ServiceHunter AG
- Company type: Private
- Industry: Automated services
- Founded: July 27, 2010
- Founder: David Christen; Daniel Moser;
- Area served: Switzerland; Germany;
- Services: quitt

= ServiceHunter =

Swiss business services company

ServiceHunter AG is a ETH spin-off Swiss company. It is behind quitt, a platform specializing in automated services for the registration, insurance, and payroll accounting of private employees.

As of 2024, almost 30,000 private households with a total payroll of over CHF 400 million have handed over the administration of their employment relationships to quitt.

== History ==

ServiceHunter AG was founded by David Christen and Daniel Moser in Zurich on July 27, 2010. The company was built on the concept of focusing on the development of a platform for the posting and fulfillment of job requests with automated legalization of these employment relationships.

In 2011, ServiceHunter AG launched quitt, pivoting away from the platform to focus on automating the registration and accounting of social security contributions for private individuals.

In 2012, Luzius Meisser, Thomas Dübendorfer, Myke Näf, and Paul Sevinç, along with private investors, contributed to a financing round of 600,000 Swiss francs, and quitt was recognized among the Top 100 Startups in Switzerland.

In 2015, the company received the SEF.High-Potential KMU award. In 2016, the company achieved second place in the Swiss Economic Award on the Swiss Economic Forum.

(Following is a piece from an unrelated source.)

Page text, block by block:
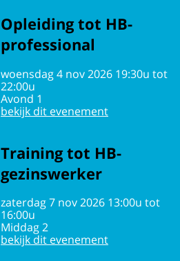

In 2020, quitt expanded its coverage to all 26 cantons of Switzerland. In 2023, ServiceHunter AG received three Best of Swiss Apps awards for their newly launched product quitt Business for startups.

== Products and services ==
ServiceHunter AG has two main products: quitt for private employers and quitt Business for startups. Quitt operates in both Switzerland and Germany. However, quitt Business is only available in Switzerland. The company's services include the entire employment process, from contract creation to insurance and payroll accounting.